The following cases, however, provide examples of pretrial rulings in criminal cases that are subject to either the substantial evidence or the de novo standard of review. State v. Punsalan, 156 Wn.2d 875, 878, 133 P.3d 934 (2006) (interpretation of a court rule relating to indigent defendant's right to expert assistance is a question of law subject to de novo review); State v. Bisson, 156 Wn.2d 507, 517, 130 P.3d 820 (2006) (issues concerning interpretation of plea agreements are questions of law subject to de novo review); Chavez-Romero, 170 Wn. App. at 577 ("The application of the speedy trial rule to a particular set of facts is a question of law subject to de novo review." (internal quotation marks omitted)); State v. Parris, 163 Wn.

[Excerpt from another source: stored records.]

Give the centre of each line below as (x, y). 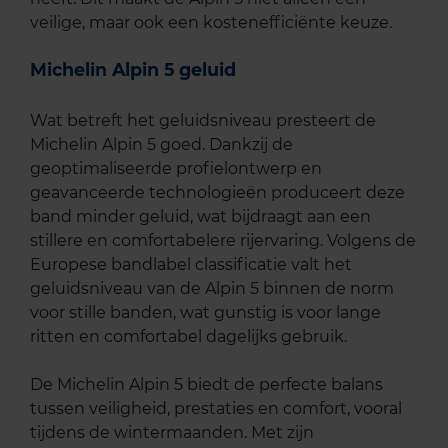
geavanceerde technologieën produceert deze (217, 193)
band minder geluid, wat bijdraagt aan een (200, 217)
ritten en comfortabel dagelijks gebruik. (188, 337)
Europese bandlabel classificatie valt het (191, 265)
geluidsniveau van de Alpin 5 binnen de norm (212, 289)
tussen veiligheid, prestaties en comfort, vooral (216, 409)
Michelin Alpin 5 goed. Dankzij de (161, 145)
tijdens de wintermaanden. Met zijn (172, 433)
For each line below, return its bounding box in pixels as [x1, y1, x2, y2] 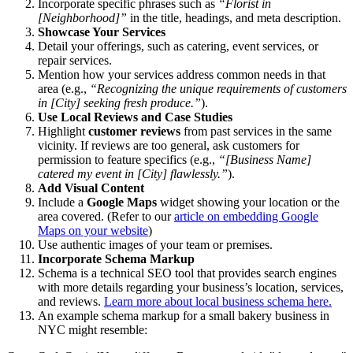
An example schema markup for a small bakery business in [38, 309, 329, 323]
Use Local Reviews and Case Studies [38, 110, 232, 124]
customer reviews [88, 124, 180, 139]
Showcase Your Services [38, 25, 165, 39]
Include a [38, 195, 87, 210]
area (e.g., [38, 82, 90, 96]
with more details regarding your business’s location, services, [38, 281, 344, 295]
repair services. [38, 54, 112, 68]
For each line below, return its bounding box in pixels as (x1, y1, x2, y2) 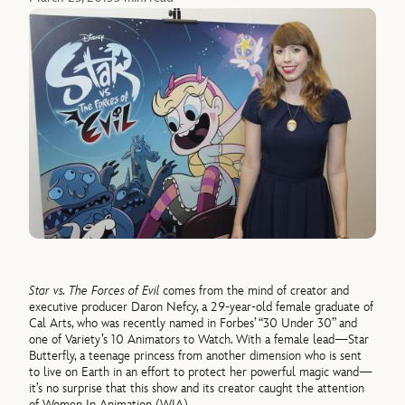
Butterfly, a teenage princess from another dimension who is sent (29, 347, 363, 363)
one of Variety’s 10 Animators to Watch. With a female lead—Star (29, 331, 370, 347)
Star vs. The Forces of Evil (29, 282, 160, 298)
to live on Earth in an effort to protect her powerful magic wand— (29, 363, 373, 380)
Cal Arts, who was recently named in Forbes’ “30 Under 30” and (29, 315, 358, 331)
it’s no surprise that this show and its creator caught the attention (29, 380, 365, 396)
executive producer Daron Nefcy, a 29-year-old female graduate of (29, 298, 374, 315)
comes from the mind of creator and (159, 282, 350, 298)
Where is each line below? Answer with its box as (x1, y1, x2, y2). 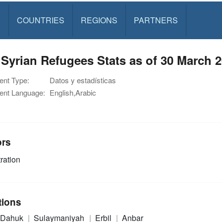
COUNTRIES (16, 14, 64, 26)
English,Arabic (50, 87, 96, 98)
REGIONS (80, 14, 117, 26)
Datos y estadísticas (50, 75, 116, 85)
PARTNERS (133, 14, 178, 26)

App. 110, 116, 259 P.3d 331 (2011) (validity of warrantless search is reviewed de novo; conclusions of law relating to suppression of evidence are also reviewed de novo, but findings of fact are reviewed for substantial evidence), review denied, 173 Wn.2d 1008 (2012); State v. Vasquez, 109 Wn. App. 310, 319, 34 P.3d 1255 (2001) (validity of waiver of right to a jury trial is de novo because such waiver implicates an important constitutional right), aff'd, 148 Wn.2d 303, 59 P.3d 648 (2002); State v. Solomon, 114 Wn. App. 781, 789, 60 P.3d 1215 (2002) (in reviewing a trial court's Miranda custody determination, appellate court applies the substantial evidence standard of review to the trial court's challenged findings of fact, and then determines de novo whether the trial court derived proper conclusions of law from its findings of fact), review denied, 149 Wn.2d 1025 (2003); Tobias, 53 Wn. App. at 637 (when the facts are undisputed, whether the findings establish a compelling reason for examination of the complaining witness is a question of law).

(3) Jury issues

A trial court's ruling on a challenge to a potential juror for cause is reviewed for abuse of discretion, State v. Davis, 175 Wn.2d 287, 312, 290 P.3d 43 (2012), cert. denied, 134 S. Ct. 62 (2013), as "[t]he trial judge is in the best position to evaluate whether a particular potential juror is able to be fair and impartial based on observation of mannerisms, demeanor and the like." State v. Gonzales, 111 Wn. App. 276, 278, 45 P.3d 205 (2002) (footnote omitted), review denied, 148 Wn.2d 1012 (2003). A trial court's ruling on the scope of voir dire is reviewed for abuse of discretion, and the defendant must show substantial prejudice. State v. Yates, 161 Wn.2d 714, 747, 168 P.3d 359 (2007), cert. denied, 554 U.S. 922 (2008); State v. Brady, 116 Wn. App. 143, 146-47, 64 P.3d 1258 (2003), review denied, 150 Wn.2d 1035 (2004). A Batson challenge to the prosecution's exercise of a peremptory strike of a juror is reviewed for clear error, with deference being given to the trial court to the extent its rulings are factual. State v. Saintcalle, 178 Wn.2d 34, 41, 309 P.3d 326, cert. denied, 134 S. Ct. 831 (2013). A decision to sequester or not to sequester the jury is reviewed for abuse of discretion. State v. Ng, 104 Wn.2d 763, 713 P.2d 63 (1985). A decision to dismiss a juror during deliberations is reviewed for abuse of discretion. State v. Depaz, 165 Wn.2d 842, 852, 204 P.3d 217 (2009). When a juror is accused of nullification, refusal to follow the law, or refusal to deliberate, however, to protect a defendant's constitutional rights to a fair and impartial jury, the trial court's discretion is limited such that the trial court cannot dismiss the juror if there is a reasonable possibility that the accusation stems from the juror's view of the evidence. See id. at 853-55 (citing State v. Elmore, 155 Wn.2d 758, 123 P.3d 72 (2005)).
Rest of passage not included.